- Born: 17 July 1981 (age 44) Tamano, Okayama Prefecture, Japan
- Education: Ochanomizu University Faculty of Education
- Years active: 2004–
- Employer: NHK Tokyo Announce Room
- Known for: Tottori and Hiroshima Ambassador for Promotion of Digital Terrestrial Broadcasting
- Website: Official website

= Asahi Inoue =

Japanese announcer (born 1981)

Asahi Inoue (井上 あさひ, Inoue Asahi) is an announcer for NHK.

==Biography==
Inoue is from Tamano, Okayama Prefecture. After graduating from Okayama High School and Ochanomizu University, she joined NHK in 2004. She was a manager of the baseball club while she was in high school.

She served as Ambassador for Promotion of Digital Terrestrial Broadcasting for both the Tottori and Hiroshima stations. Since she is from Okayama Prefecture, she also had many opportunities to be appointed in regional programmes throughout the Chugoku region.
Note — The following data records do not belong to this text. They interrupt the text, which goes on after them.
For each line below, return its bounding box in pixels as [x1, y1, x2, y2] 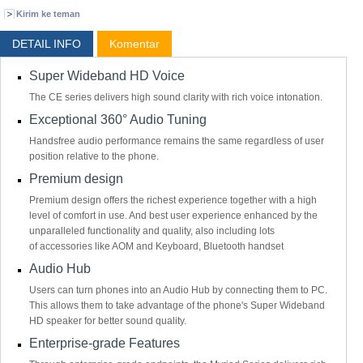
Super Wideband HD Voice [29, 69, 185, 83]
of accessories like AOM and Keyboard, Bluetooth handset [29, 241, 284, 252]
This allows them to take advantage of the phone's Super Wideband [29, 300, 325, 311]
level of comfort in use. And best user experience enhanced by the [29, 210, 318, 221]
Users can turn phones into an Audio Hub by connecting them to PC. [29, 284, 327, 296]
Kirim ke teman [16, 9, 80, 19]
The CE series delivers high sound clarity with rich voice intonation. [29, 92, 325, 103]
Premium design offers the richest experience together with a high [29, 194, 317, 206]
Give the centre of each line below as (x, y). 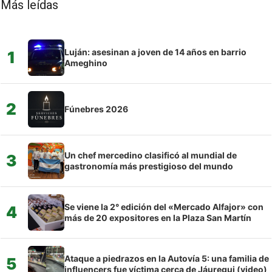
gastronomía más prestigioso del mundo (149, 166)
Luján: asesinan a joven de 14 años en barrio (155, 52)
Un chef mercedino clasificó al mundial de (151, 155)
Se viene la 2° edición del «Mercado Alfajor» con (164, 206)
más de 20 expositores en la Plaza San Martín (158, 217)
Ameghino (86, 63)
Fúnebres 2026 (96, 109)
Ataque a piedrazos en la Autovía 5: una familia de (167, 258)
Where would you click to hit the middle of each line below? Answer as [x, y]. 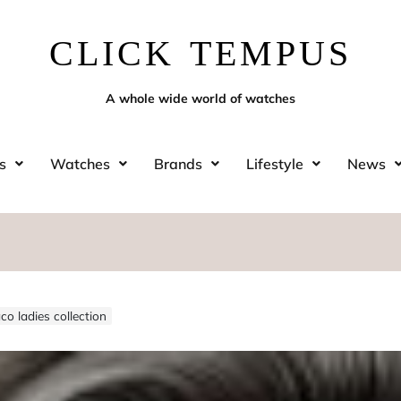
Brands [178, 164]
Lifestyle [274, 164]
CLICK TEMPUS [200, 53]
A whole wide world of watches [200, 98]
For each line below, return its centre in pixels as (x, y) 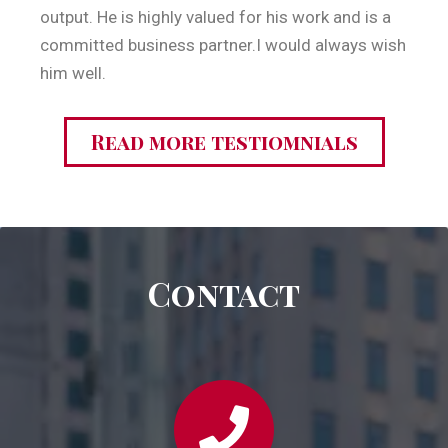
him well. (73, 73)
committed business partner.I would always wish (223, 45)
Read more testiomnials (224, 141)
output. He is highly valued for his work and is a (215, 17)
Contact (224, 293)
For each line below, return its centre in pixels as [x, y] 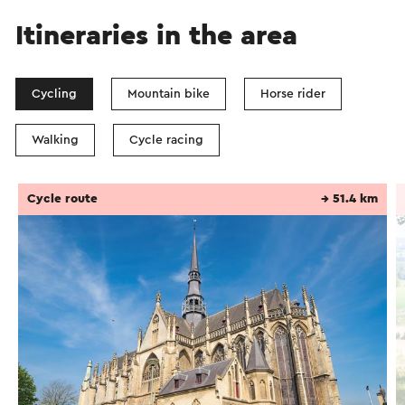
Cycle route [62, 198]
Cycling [54, 94]
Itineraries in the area [156, 35]
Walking [55, 140]
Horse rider [293, 94]
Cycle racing [166, 140]
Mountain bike [169, 94]
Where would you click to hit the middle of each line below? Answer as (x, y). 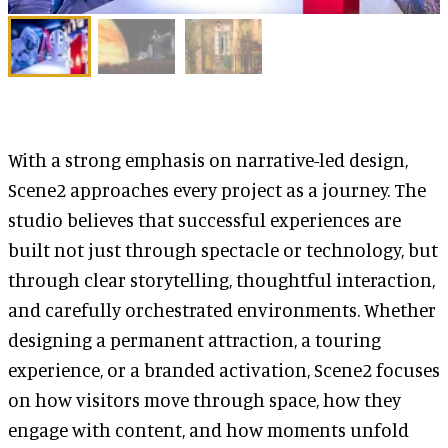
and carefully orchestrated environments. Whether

She also served as an ambassador for terrestrial digital broadcasting and carried out public relations activities with female announcers of commercial stations. In an advert she wore a uniform of Hiroshima Toyo Carp and launched a terrestrial digital broadcasting promotional release. She professed that she is a Carp fan even in private.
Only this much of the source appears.